REQUIREMENT
Please return only the lines from the one holding "Start with a Question (22, 234, 116, 248)" through the one holding "Since this product", exactly as they appear in the records below, both ends included.

Dataset entries:
════

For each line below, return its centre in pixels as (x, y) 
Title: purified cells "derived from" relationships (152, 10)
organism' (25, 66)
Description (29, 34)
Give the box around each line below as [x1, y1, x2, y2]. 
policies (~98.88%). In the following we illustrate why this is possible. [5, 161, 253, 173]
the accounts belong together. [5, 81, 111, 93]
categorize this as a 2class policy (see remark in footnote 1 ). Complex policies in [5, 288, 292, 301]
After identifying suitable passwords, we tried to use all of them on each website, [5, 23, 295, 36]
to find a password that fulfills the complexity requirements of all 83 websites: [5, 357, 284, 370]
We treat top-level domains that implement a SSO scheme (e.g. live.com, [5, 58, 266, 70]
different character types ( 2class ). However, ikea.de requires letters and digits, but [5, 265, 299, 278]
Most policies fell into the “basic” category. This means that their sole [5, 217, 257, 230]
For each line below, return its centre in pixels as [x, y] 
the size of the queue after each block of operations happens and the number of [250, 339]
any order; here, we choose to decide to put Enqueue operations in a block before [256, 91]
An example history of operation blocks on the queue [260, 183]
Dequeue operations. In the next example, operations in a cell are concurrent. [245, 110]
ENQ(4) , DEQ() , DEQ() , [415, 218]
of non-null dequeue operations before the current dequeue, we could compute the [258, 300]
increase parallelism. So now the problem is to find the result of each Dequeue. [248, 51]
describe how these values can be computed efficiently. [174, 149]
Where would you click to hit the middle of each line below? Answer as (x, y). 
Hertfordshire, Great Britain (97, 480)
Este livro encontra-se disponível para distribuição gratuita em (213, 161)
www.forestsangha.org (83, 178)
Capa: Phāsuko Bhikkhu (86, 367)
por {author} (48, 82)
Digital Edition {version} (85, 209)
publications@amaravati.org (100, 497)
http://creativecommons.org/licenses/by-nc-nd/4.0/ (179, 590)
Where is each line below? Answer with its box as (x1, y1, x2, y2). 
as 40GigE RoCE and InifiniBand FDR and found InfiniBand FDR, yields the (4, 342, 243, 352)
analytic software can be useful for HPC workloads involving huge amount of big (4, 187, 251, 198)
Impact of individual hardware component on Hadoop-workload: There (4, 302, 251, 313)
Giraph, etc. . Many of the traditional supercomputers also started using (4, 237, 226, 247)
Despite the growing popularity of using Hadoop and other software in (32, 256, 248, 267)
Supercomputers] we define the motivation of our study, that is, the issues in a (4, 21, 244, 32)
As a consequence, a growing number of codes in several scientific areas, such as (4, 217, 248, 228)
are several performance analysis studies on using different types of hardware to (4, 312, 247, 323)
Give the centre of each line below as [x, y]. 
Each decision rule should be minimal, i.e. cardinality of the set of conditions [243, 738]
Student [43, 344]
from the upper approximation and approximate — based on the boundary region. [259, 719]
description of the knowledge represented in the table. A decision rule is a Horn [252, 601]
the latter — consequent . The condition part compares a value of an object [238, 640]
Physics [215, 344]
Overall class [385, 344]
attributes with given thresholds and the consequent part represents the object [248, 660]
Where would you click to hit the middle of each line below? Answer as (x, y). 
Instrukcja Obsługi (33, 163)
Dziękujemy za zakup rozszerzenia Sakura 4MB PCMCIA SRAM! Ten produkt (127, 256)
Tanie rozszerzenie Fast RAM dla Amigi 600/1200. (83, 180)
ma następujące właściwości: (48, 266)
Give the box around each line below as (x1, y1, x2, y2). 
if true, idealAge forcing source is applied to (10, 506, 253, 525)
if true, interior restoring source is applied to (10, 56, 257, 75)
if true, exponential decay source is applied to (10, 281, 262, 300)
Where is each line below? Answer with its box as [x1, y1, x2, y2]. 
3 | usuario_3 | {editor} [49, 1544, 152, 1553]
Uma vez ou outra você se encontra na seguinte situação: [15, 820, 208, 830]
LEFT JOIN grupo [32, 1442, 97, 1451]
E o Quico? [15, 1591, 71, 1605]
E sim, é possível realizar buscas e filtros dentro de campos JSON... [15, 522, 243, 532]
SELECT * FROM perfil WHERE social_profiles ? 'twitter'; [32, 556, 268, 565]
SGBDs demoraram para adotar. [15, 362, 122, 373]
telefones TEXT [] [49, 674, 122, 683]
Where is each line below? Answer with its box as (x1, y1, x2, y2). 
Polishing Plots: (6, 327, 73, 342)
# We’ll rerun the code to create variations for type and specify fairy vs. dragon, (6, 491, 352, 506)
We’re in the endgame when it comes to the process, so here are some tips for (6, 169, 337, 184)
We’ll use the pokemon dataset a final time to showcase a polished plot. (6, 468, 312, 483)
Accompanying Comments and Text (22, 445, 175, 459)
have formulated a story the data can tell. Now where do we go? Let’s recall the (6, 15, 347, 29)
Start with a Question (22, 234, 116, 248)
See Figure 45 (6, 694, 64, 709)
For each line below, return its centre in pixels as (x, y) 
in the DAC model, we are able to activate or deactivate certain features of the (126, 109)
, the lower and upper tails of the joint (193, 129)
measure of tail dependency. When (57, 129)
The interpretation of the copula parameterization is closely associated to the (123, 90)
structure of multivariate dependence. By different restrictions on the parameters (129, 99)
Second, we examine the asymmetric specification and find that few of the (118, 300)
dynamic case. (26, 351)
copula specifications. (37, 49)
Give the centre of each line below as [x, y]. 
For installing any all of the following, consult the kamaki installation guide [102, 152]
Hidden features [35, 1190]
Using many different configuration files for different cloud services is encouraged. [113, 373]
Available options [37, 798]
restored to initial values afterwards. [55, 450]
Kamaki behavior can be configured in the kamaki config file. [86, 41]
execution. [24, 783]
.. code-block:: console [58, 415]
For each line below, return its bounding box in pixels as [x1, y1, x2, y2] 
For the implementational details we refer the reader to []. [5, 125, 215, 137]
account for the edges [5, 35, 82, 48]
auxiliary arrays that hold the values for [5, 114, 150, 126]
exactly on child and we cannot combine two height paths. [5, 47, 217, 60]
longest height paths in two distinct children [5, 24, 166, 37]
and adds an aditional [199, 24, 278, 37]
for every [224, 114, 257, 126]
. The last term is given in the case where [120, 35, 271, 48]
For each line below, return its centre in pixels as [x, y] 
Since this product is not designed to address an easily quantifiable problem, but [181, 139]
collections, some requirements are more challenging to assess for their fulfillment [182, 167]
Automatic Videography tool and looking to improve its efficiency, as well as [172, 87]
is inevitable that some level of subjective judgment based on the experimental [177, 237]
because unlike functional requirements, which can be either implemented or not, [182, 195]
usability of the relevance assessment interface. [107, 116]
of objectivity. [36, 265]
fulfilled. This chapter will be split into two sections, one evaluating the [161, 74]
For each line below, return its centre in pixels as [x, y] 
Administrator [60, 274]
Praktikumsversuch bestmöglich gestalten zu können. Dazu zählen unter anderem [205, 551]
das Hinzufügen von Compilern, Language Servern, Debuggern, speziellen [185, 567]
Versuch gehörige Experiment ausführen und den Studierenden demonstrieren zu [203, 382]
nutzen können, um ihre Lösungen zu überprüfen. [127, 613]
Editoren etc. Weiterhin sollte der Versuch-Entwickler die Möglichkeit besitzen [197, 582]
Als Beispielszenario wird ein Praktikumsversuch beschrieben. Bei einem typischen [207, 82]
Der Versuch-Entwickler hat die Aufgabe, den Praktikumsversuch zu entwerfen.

════

COMPLETED TASK
Start with a Question (22, 234, 116, 248)
See Figure 45 (6, 694, 64, 709)
For each line below, return its centre in pixels as (x, y) 
in the DAC model, we are able to activate or deactivate certain features of the (126, 109)
, the lower and upper tails of the joint (193, 129)
measure of tail dependency. When (57, 129)
The interpretation of the copula parameterization is closely associated to the (123, 90)
structure of multivariate dependence. By different restrictions on the parameters (129, 99)
Second, we examine the asymmetric specification and find that few of the (118, 300)
dynamic case. (26, 351)
copula specifications. (37, 49)
Give the centre of each line below as [x, y]. 
For installing any all of the following, consult the kamaki installation guide [102, 152]
Hidden features [35, 1190]
Using many different configuration files for different cloud services is encouraged. [113, 373]
Available options [37, 798]
restored to initial values afterwards. [55, 450]
Kamaki behavior can be configured in the kamaki config file. [86, 41]
execution. [24, 783]
.. code-block:: console [58, 415]
For each line below, return its bounding box in pixels as [x1, y1, x2, y2] 
For the implementational details we refer the reader to []. [5, 125, 215, 137]
account for the edges [5, 35, 82, 48]
auxiliary arrays that hold the values for [5, 114, 150, 126]
exactly on child and we cannot combine two height paths. [5, 47, 217, 60]
longest height paths in two distinct children [5, 24, 166, 37]
and adds an aditional [199, 24, 278, 37]
for every [224, 114, 257, 126]
. The last term is given in the case where [120, 35, 271, 48]
For each line below, return its centre in pixels as [x, y] 
Since this product is not designed to address an easily quantifiable problem, but [181, 139]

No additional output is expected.